Aim of the task - Please copy each line of the listing below in which the word "puede" appears.
◇ ◇ ◇ ◇
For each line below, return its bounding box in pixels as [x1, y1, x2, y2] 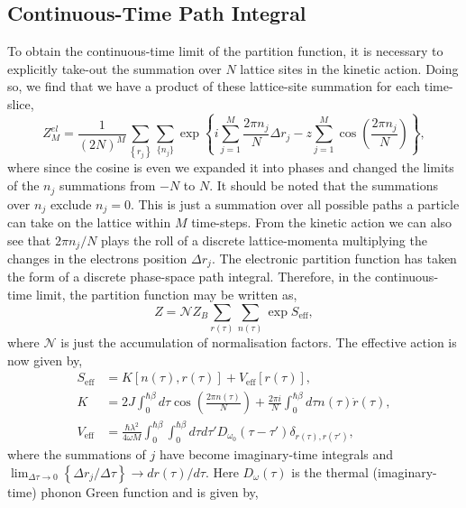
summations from [59, 176, 156, 195]
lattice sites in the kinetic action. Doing [240, 59, 459, 78]
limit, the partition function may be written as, [35, 285, 297, 304]
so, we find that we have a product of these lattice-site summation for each [7, 77, 421, 96]
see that [7, 230, 51, 249]
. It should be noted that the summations [209, 176, 438, 195]
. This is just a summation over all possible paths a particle [130, 194, 460, 213]
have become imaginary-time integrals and [159, 444, 394, 463]
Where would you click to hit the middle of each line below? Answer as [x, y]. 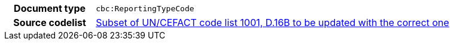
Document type [50, 8]
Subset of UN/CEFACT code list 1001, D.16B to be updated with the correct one [272, 22]
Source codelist [50, 22]
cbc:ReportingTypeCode [145, 8]
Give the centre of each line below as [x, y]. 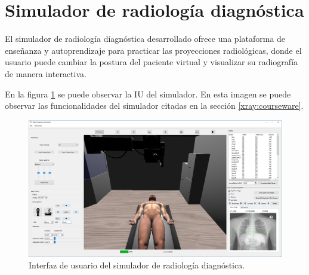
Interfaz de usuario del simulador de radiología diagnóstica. [137, 265]
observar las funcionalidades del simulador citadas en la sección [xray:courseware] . [154, 106]
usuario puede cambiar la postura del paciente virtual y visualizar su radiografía [152, 62]
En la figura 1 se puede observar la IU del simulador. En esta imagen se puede [148, 94]
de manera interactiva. [46, 73]
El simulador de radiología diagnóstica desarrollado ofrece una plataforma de [145, 39]
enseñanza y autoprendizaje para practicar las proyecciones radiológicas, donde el [153, 50]
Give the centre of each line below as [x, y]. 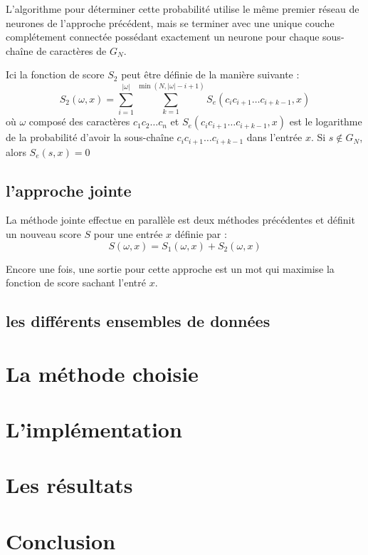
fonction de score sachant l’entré [76, 282]
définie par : [201, 233]
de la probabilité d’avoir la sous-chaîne [90, 137]
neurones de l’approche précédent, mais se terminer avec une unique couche [170, 22]
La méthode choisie [102, 373]
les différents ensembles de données [138, 321]
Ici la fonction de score [55, 74]
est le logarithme [326, 121]
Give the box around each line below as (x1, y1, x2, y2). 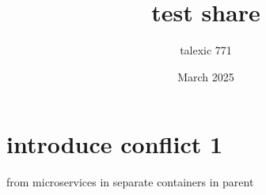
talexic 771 (180, 42, 232, 58)
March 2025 (177, 68, 234, 84)
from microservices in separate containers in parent (6, 174, 254, 190)
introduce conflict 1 (6, 128, 223, 160)
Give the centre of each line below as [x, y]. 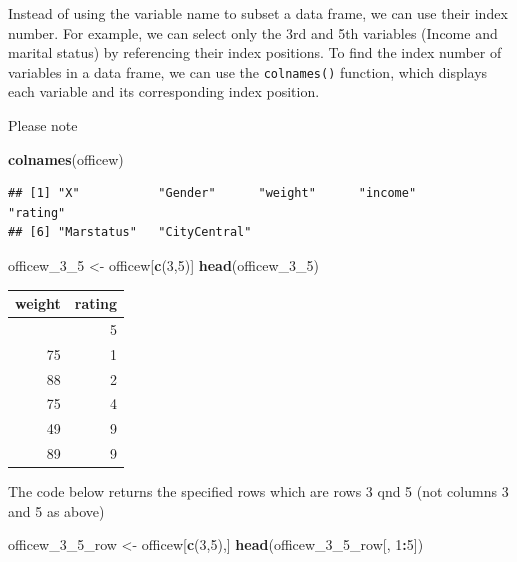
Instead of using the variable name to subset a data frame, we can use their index [258, 13]
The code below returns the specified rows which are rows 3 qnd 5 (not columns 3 [258, 491]
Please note [43, 125]
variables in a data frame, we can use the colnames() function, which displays [248, 71]
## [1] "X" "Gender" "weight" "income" [212, 193]
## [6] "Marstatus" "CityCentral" [130, 232]
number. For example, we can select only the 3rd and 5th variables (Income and [253, 32]
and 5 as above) [56, 510]
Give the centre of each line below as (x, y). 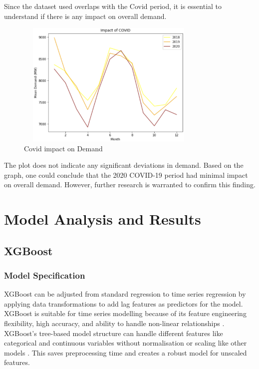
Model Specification (45, 275)
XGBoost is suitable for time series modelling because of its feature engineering (125, 313)
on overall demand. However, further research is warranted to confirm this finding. (130, 184)
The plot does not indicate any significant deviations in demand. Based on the (124, 165)
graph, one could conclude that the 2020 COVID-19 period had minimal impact (126, 175)
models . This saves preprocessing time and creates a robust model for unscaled (126, 352)
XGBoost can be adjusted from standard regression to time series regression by (125, 294)
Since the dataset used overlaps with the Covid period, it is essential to (113, 6)
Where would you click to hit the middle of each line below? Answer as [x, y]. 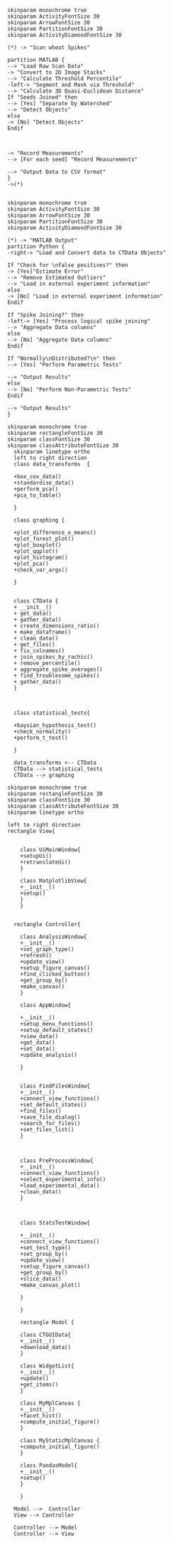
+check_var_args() [41, 570]
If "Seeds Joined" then [43, 97]
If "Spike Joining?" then [45, 315]
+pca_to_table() [38, 495]
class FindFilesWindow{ [55, 1086]
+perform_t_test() [41, 738]
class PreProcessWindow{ [57, 1161]
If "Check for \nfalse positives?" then [68, 265]
◇ ◇ ◇ ◇
Solution for this problem -
usuario puede cambiar la postura del paciente virtual y visualizar su radiografía [152, 62]
En la figura 1 se puede observar la IU del simulador. En esta imagen se puede [148, 94]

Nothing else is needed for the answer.